ПРОЛОГ

Евгений Иванович Дубовицкий не спеша шёл по коридору громадного и красивого дома. Сейчас, когда закончились долгие часы приёма, и посетителей уже не было, можно было полюбоваться внутренним убранством этого не то что бы дома, а истинного дворца. Это здание, возведённое самим Баженовым для виноторговца Ивана Пашкова, выглядело и сейчас для Евгения Ивановича невероятным. Даже по тому, как было поставлено к Кремлю, не передом, а в общем -то, задом… Главный Вход в усадьбу был со стороны Староваганьковского переулка, а ведь строение копировало собой древние римские базилики, только вот, креста над куполом Большого дома не доставало… А затем, после пожара 1812 года дворец был выкуплен и восстановлен, а в правление государя Александра Второго Румянцевский музей переехал в Москву, где открылся для публики в 1862 году. Картинная галерея, этнографическая коллекция Лисянского, и прекрасная библиотека графа Румянцева, нашли своё новое пристанище в этом дворце.
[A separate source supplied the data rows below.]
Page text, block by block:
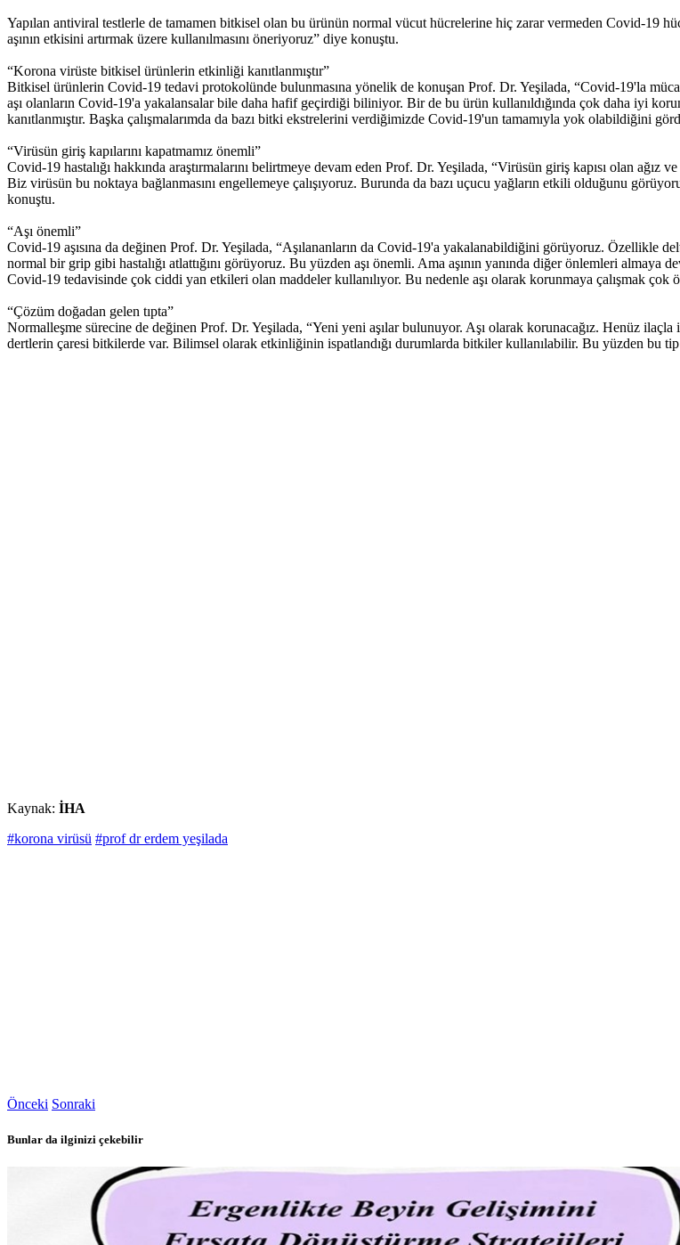
Yapılan antiviral testlerle de tamamen bitkisel olan bu ürünün normal vücut hücrelerine hiç zarar vermeden Covid-19
aşının etkisini artırmak üzere kullanılmasını öneriyoruz” diye konuştu.
“Korona virüste bitkisel ürünlerin etkinliği kanıtlanmıştır”
Bitkisel ürünlerin Covid-19 tedavi protokolünde bulunmasına yönelik de konuşan Prof. Dr. Yeşilada, “Covid-19'la
aşı olanların Covid-19'a yakalansalar bile daha hafif geçirdiği biliniyor. Bir de bu ürün kullanıldığında çok daha iyi
kanıtlanmıştır. Başka çalışmalarımda da bazı bitki ekstrelerini verdiğimizde Covid-19'un tamamıyla yok olabildiğini
“Virüsün giriş kapılarını kapatmamız önemli”
Covid-19 hastalığı hakkında araştırmalarını belirtmeye devam eden Prof. Dr. Yeşilada, “Virüsün giriş kapısı olan
Biz virüsün bu noktaya bağlanmasını engellemeye çalışıyoruz. Burunda da bazı uçucu yağların etkili olduğunu
konuştu.
“Aşı önemli”
Covid-19 aşısına da değinen Prof. Dr. Yeşilada, “Aşılananların da Covid-19'a yakalanabildiğini görüyoruz. Özellikle
normal bir grip gibi hastalığı atlattığını görüyoruz. Bu yüzden aşı önemli. Ama aşının yanında diğer önlemleri almaya
Covid-19 tedavisinde çok ciddi yan etkileri olan maddeler kullanılıyor. Bu nedenle aşı olarak korunmaya çalışmak çok
“Çözüm doğadan gelen tıpta”
Normalleşme sürecine de değinen Prof. Dr. Yeşilada, “Yeni yeni aşılar bulunuyor. Aşı olarak korunacağız. Henüz
dertlerin çaresi bitkilerde var. Bilimsel olarak etkinliğinin ispatlandığı durumlarda bitkiler kullanılabilir. Bu yüzden bu
Kaynak: İHA
#korona virüsü #prof dr erdem yeşilada
Önceki Sonraki
Bunlar da ilginizi çekebilir

Несколько библиотек, расположенных одна за другой, составляли это обширное книгохранилище, занимавшее большую часть зала и коридоров нижнего этажа. Число находящихся в этом доме книг доходило аж, страшно подумать, до полумиллиона томов. Чиновник проходил мимо непрерывной стены книг, аккуратно уложенных и расставленных в ясеневые стеллажи. Да, именно ясеневые, а не дубовые, как напридумывали себе люди несведущие, но как бы всё знаюшие и любящие всё судить. От таких надо сказать, бывало больше всего беспокойства, ему, дежурному чиновнику от Министерства Просвещения. Вздохнул тут для солидности, хоть никто этого и заметить не мог ни оценить по достоинству. И то, часы посещения в Румянцевском музее уже окончились, и был он один.
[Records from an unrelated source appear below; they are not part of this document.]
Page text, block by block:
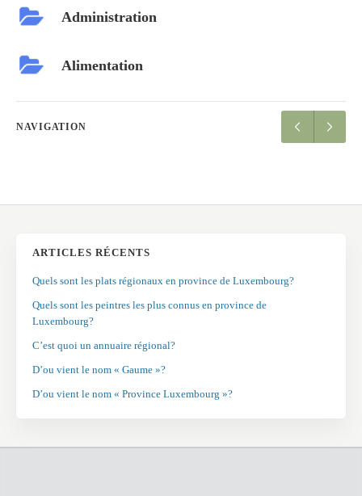
Administration
Alimentation
NAVIGATION
ARTICLES RÉCENTS
Quels sont les plats régionaux en province de Luxembourg?
Quels sont les peintres les plus connus en province de
Luxembourg?
C’est quoi un annuaire régional?
D’ou vient le nom « Gaume »?
D’ou vient le nom « Province Luxembourg »?
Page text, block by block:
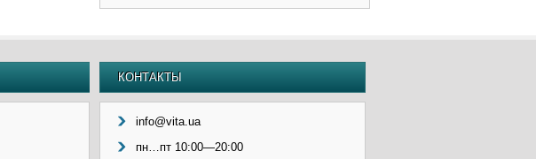
КОНТАКТЫ
info@vita.ua
пн…пт 10:00—20:00
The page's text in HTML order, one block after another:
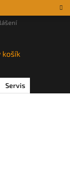
PROGRAM
košík
Servis
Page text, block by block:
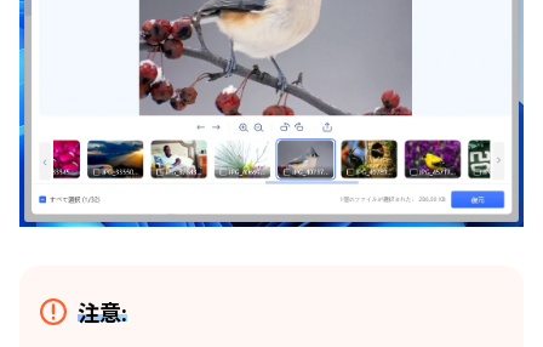
注意:
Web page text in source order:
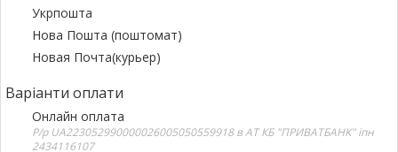
Укрпошта
Нова Пошта (поштомат)
Новая Почта(курьер)
Варіанти оплати
Онлайн оплата
Р/р UA223052990000026005050559918 в АТ КБ "ПРИВАТБАНК" іпн
2434116107
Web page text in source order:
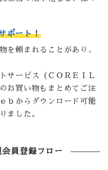
ポート！
を頼まれることがあり、
サービス（ＣＯＲＥＩＬ
お買い物もまとめてご注
ｂからダウンロード可能
ました。
員登録フロー
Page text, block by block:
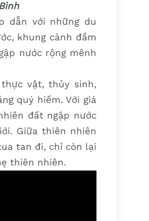
dẫn với những du
khung cảnh đầm
nước rộng mênh
vật, thủy sinh,
quý hiếm. Với giá
đất ngập nước
Giữa thiên nhiên
tan đi, chỉ còn lại
thiên nhiên.

А служил ведь здесь Евгений Иванович, уж не много ни мало, а целых пять полных лет, и всё не мог привыкнуть к такой массе нагроможденных, сжатых переплётами и прошитых невероятных человеческих мыслей. И то, поглядишь на всё это, на такое чудо невероятное, аж в пот бросает, как опять подумал чиновник. Представлял тоже иногда, как трудится иной писатель над своим столом, скрипит железным пером по бумаге, лежащей на зелёном сукне, размышляет, и старается довести свои глубокие мысли до прихотливого и избалованного читателя.

Поэтому не всегда любил господин Дубовицкий присутствовать в публичном читальном зале, заполнять формуляры и выдавать книги обычным посетителям. И вправду, в основном эти господа просили какие-то справочники, ведомости, или подшивки газет. То, что не имело и не имеет отношения к истинной мудрости. Посмотрят, запишут унылые столбцы цифр в свои коленкоровые тетрадки, или того пуще, в блокнотики, и уйдут. Мало кто мог оценить все эти богатства Истинного века Просвешения, наступившего в России. Нелюбопытные, нелюбознательные господа, в общем-то и целом, к их собственному несчастью…
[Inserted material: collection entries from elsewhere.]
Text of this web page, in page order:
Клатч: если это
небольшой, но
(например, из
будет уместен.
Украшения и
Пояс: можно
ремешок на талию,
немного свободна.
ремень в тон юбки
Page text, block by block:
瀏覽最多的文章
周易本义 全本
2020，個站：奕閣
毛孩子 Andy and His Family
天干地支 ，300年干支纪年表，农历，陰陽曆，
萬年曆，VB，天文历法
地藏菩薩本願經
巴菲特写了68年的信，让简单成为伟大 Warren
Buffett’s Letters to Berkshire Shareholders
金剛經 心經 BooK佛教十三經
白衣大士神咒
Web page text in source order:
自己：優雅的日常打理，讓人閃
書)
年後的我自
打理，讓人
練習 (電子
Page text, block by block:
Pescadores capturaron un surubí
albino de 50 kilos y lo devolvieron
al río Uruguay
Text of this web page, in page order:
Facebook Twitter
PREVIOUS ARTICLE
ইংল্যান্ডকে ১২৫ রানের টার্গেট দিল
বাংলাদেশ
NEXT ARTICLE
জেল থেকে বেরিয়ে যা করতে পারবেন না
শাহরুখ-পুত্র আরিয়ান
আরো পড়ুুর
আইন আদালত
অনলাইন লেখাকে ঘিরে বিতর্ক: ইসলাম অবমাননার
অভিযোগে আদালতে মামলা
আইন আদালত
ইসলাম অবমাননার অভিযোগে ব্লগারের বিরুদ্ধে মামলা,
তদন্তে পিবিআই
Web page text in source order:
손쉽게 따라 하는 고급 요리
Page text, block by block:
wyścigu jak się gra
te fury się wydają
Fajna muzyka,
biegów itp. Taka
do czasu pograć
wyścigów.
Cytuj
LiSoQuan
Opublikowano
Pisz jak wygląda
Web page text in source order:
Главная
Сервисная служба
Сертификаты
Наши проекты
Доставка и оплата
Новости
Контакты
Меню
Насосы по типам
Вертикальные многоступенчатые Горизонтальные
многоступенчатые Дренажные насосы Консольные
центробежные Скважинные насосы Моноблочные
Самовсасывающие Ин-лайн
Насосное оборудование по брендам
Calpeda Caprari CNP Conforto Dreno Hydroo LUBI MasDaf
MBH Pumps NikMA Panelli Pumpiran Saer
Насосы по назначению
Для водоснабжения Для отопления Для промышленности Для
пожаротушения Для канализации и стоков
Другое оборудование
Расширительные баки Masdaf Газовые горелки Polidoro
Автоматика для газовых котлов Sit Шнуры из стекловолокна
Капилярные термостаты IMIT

Не считал он их достойными этого храма науки и словесности, подлинной сокровищницы Знаний. Подобной, уж никак не менее, а самому Александрийскому Музеону, пострадавшему от рук фанатиков. Иногда Дубовицкий представлял сподвижником легендарной Гипатии, женщины-математика, служившей в Музеоне. И уж он то, без сомнения, разогнал бы преступную чернь своим посохом мудрости, а может быть, и даже обычной палкой, как бродячих собак. Не дал бы свершится такой преступной дикости, как гибель Гипатии, да и сожжению ценнейшей библиотеки. Но тут, чиновник опять вздохнул, и пошёл дальше, пока забыв о своих красочных и несбыточных мечтаниях. Надо было продолжать установленный распорядком обход. А то мало ли, что, и случится модет. А пуще всего берегли собрание от пожара.

А в библиотеку посетители входят либо с главного входа, с Старо-Ваганьковского переулка, либо со стороны Знаменки. Здесь и оставляют пальто, шубы да трости, приличествующие достойным господам. Затем уж идут далее, чтобы соприкоснуться с этими сокровищами духа, культурно и с любовью уложенными, такими как он, невидный и незаметный чиновник Министерства Просвещения. И то, смотрел и не раз, на приходивших в Музеум прекрасных слушательниц Высших Курсов, этих приятных и таких недоступных для него девиц. И то, кто он такой, что бы добиться взаимности? Бедный чиновник, квартирующий в скромной квартирке, здесь же, в служебных корпусах их музеума. Тут даже слегка он загрустил, и поправил петлицу форменного мундира.

Тут, правда, Дубовицкий остановился, ему показалось, что дверь хлопнула. Поднял глаза, а на него так строгонько посмотрел с собственного портрета его Сиятельство граф Румянцев, изображенный в фельдмаршальском мундире, при всех орденах и регалиях. Боковые стены лестницы тоде были украшены больщими картинами. Одна из них изображает въезд Екатерины Второй в отвоеванные у Турции земли. Рядом висела картина, изображавшие маневры короля Фридриха Второго Прусского. На верхней площадке лестницы стояла неизменная бронзовая статуя Актеона, работы скульптора Мартоса, словно охранявшего вход. Здесь и были две двери. Вход направо вёл в читальный зал, а налево-вход в книгохранилище.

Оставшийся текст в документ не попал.